Trump threatens key Iranian gas field after Israeli strike
President Donald Trump warned in a Truth Social post that the U.S. will powerfully attack Iran’s South Pars natural gas field if the Islamic Republic targets a Qatari liquefied natural gas (LNG) facility again.
“Israel, out of anger for what has taken place in the Middle East, has violently lashed out at a major facility known as South Pars Gas Field in Iran. A relatively small section of the whole has been hit. The United States knew nothing about this particular attack, and the country of Qatar was in no way, shape, or form, involved with it, nor did it have any idea that it was going to happen.
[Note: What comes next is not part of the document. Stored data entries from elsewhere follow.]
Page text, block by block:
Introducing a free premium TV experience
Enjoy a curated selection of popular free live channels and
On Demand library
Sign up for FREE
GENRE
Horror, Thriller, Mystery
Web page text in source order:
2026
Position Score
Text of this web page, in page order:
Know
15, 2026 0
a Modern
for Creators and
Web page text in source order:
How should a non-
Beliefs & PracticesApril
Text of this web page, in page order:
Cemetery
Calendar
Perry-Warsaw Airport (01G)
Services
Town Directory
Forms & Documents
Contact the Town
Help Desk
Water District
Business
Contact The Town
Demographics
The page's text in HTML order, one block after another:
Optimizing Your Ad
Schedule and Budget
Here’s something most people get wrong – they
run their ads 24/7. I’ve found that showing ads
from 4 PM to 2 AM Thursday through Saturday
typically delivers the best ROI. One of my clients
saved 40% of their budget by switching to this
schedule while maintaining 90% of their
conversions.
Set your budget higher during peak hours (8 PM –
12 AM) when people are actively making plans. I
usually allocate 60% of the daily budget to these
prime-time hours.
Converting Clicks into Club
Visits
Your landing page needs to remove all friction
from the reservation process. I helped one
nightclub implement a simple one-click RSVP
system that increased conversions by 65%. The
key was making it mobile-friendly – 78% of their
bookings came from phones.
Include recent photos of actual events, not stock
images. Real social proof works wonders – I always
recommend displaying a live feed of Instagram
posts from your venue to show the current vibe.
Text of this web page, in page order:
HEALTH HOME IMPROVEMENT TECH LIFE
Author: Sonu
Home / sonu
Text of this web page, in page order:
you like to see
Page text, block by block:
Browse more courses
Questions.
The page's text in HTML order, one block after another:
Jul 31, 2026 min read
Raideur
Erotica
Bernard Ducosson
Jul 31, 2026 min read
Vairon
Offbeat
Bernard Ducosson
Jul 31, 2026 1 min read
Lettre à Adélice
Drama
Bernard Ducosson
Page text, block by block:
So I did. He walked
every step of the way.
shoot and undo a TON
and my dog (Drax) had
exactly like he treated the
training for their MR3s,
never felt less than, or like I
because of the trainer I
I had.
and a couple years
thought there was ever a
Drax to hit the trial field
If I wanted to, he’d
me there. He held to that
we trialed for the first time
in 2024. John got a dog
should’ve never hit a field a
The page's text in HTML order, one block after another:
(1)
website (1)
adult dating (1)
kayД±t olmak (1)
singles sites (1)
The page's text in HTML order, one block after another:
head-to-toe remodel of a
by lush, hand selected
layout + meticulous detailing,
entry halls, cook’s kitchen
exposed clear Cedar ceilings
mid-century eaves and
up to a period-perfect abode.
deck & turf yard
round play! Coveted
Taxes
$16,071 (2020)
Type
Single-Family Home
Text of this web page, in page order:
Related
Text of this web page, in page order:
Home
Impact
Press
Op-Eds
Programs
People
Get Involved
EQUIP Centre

Unfortunately, Iran did not know this, or any of the pertinent facts pertaining to the South Pars attack, and unjustifiably and unfairly attacked a portion of Qatar’s LNG Gas facility,” Trump declared in the Truth Social post.
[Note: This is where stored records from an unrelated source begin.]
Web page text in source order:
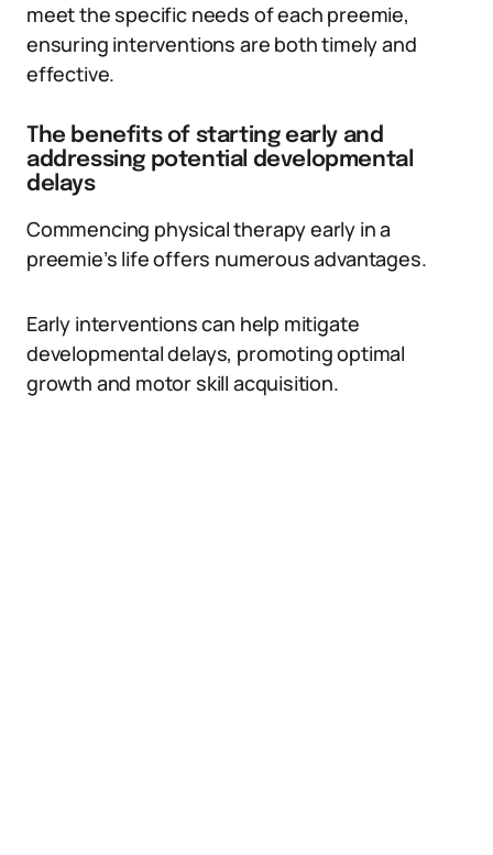
meet the specific needs of each preemie,
ensuring interventions are both timely and
effective.
The benefits of starting early and
addressing potential developmental
delays
Commencing physical therapy early in a
preemie’s life offers numerous advantages.
Early interventions can help mitigate
developmental delays, promoting optimal
growth and motor skill acquisition.
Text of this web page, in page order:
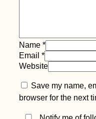
Name *
Email *
Website
Save my name,
browser for the next
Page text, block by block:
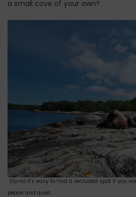
a small cove of your own?
Styrsö it’s easy to find a secluded spot if you
peace and quiet
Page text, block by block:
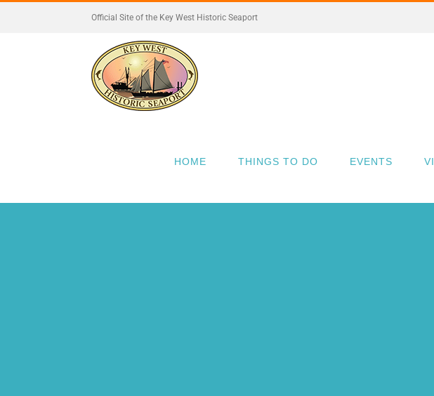
Official Site of the Key West Historic Seaport
HOME THINGS TO DO EVENTS
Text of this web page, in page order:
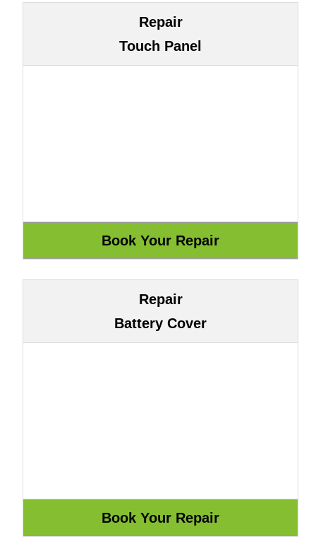
Repair
Touch Panel
Repair
Battery Cover

“NO MORE ATTACKS WILL BE MADE BY ISRAEL pertaining to this extremely important and valuable South Pars Field unless Iran unwisely decides to attack a very innocent, in this case, Qatar — In which instance the United States of America, with or without the help or consent of Israel, will massively blow up the entirety of the South Pars Gas Field at an amount of strength and power that Iran has never seen or witnessed before,” he continued.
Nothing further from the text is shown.